BEA Systems, Sun Microsystems and Oracle are all pitching suites of software for building SOAs. A diminishing field of pure-play vendors, such as webMethods and Cape Clear Software, also offer SOA products.

IBM has already announced several SOA products, and some of what it unveiled Tuesday are updated versions of existing products. It enhanced its WebSphere Business Monitor, for example, so that it can keep track of the performance of business processes made up of SOA applications.

Other products were new, and these are expected to ship in the coming month or two, IBM said. Pricing will be announced when they are released.

They include WebSphere Integration Developer, an Eclipse-based tool for writing programs that link SOA applications into a business process. IBM also unveiled two server products: WebSphere Process Server, for orchestrating a flow of business events, and the ESB.

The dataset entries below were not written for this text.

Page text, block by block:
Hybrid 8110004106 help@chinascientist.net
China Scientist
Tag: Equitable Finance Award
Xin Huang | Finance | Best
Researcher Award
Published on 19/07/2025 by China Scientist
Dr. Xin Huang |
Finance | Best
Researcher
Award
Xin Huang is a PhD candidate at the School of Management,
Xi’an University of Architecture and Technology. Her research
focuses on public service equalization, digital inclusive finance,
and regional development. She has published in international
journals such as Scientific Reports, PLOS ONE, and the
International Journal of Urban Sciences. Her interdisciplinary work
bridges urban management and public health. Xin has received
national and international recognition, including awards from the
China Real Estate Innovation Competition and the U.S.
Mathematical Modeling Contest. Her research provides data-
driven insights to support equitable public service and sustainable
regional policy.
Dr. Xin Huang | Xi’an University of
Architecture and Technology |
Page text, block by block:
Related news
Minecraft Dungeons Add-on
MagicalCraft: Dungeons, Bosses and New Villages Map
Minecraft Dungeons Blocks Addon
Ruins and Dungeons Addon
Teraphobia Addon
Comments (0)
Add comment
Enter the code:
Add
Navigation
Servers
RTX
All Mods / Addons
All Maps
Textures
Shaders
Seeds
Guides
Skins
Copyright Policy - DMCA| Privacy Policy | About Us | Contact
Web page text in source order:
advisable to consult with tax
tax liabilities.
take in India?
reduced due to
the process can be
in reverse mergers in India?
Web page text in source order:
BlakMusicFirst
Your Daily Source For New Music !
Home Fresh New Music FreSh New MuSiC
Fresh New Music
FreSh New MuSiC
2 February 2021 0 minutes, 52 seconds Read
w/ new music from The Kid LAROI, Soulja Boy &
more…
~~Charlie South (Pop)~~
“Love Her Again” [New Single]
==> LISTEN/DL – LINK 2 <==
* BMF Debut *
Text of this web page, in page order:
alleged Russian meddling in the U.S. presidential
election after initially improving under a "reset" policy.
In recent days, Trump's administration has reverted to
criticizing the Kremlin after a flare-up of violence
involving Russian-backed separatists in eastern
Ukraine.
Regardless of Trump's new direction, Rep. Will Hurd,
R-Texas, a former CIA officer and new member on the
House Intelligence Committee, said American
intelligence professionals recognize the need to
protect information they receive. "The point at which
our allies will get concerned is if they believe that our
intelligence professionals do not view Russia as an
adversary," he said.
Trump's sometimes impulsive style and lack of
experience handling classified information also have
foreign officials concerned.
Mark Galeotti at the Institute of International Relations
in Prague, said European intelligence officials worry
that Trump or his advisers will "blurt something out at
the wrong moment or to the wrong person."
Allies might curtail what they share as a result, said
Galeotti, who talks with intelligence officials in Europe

While the Web services technologies are fine for linking two applications, an ESB makes it easier to manage interactions among several applications, said Tom Rosamilia, vice president for WebSphere worldwide research and development. "If I hook up services A, B and C to the bus, I only have to make three connections and the bus then handles the transformation of all the protocols to let any service talk to any other service," he said.

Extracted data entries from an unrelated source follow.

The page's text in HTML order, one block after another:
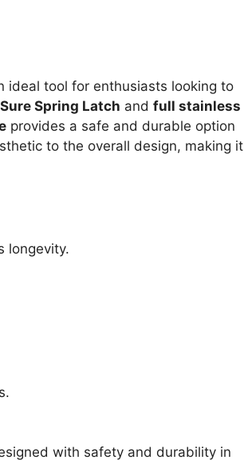
ideal tool for enthusiasts looking to
Sure Spring Latch and full stainless
provides a safe and durable option
to the overall design, making it
longevity.
with safety and durability in
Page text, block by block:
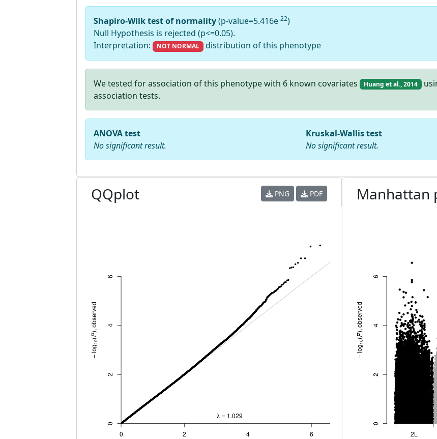
Shapiro-Wilk test of normality(p-value=5.416e-22)
Null Hypothesis is rejected (p<=0.05).
Interpretation:
NOT NORMAL distribution of this phenotype
We tested for association of this phenotype with 6 known covariates Huang et al., 2014
association tests.
ANOVA test
No significant result.
Kruskal-Wallis test
No significant result.
PNG PDF
QQplot Manhattan
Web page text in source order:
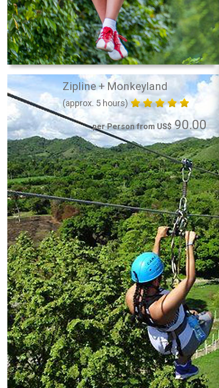
Zipline + Monkeyland
(approx. 5 hours)
per Person from US$90.00
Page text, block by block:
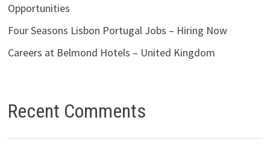
Opportunities
Four Seasons Lisbon Portugal Jobs – Hiring Now
Careers at Belmond Hotels – United Kingdom
Recent Comments
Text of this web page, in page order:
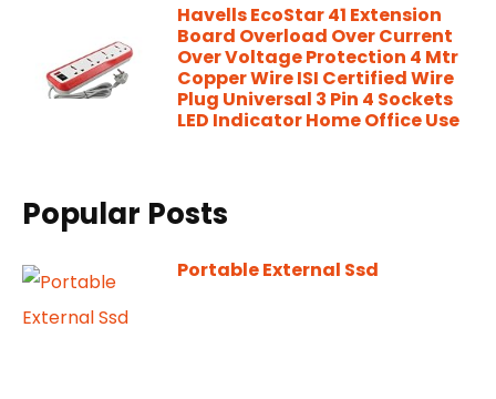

Other companies have already rolled out ESBs. Cape Clear was quick to accuse IBM of "jumping on the bus" Tuesday. It thanked IBM for "validating" the ESB market but said its "hodgepodge" of individual SOA products, which are all part of its WebSphere brand, take too long to figure out and install.

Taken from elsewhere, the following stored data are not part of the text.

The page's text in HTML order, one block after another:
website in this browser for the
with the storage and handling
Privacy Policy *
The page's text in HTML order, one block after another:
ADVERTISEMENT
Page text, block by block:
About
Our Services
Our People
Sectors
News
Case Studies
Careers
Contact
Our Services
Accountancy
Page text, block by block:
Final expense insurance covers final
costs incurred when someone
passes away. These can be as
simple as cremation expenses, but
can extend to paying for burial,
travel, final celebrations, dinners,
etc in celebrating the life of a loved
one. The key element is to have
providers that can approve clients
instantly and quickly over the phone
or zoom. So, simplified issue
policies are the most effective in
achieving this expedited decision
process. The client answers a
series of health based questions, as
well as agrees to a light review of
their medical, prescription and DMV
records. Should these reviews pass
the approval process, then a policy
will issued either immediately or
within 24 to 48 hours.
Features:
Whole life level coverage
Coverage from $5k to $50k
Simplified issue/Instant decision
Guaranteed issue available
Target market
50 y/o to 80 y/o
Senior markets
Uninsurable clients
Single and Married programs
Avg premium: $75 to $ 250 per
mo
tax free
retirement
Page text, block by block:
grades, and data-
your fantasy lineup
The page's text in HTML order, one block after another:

Rosamilia acknowledged that IBM has numerous WebSphere products but said they are well integrated and serve business at different stages of SOA development, and with different levels of complexity. For companies that want to do "more advanced" brokering than is supported by IBM's ESB, for example, the company is also releasing an update to its WebSphere Message Broker this month. The broker supports a far wider range of protocols than the ESB, he said.

The products announced Tuesday significantly boost IBM's ability to provide the software infrastructure for building SOAs, one industry analyst said.

"Predominant among these announcements is their enhanced capabilities on the business process side, as well as new capabilities for connecting business partners and enhanced modeling," said Ronald Schmelzer, a senior analyst with ZapThink, in an email responding to questions.

Still, IBM maintained for a long time that an ESB was merely a design concept rather than a specific product. Customers are apparently confused by the SOA idea and now want all vendors to provide an ESB, regardless of whether they really need one, he said.

"In IBM's case, they repackaged their enterprise messaging capabilities together with some business process capabilities and standards-based interfaces and made it lightweight to craft their entry-level ESB," Schmelzer said.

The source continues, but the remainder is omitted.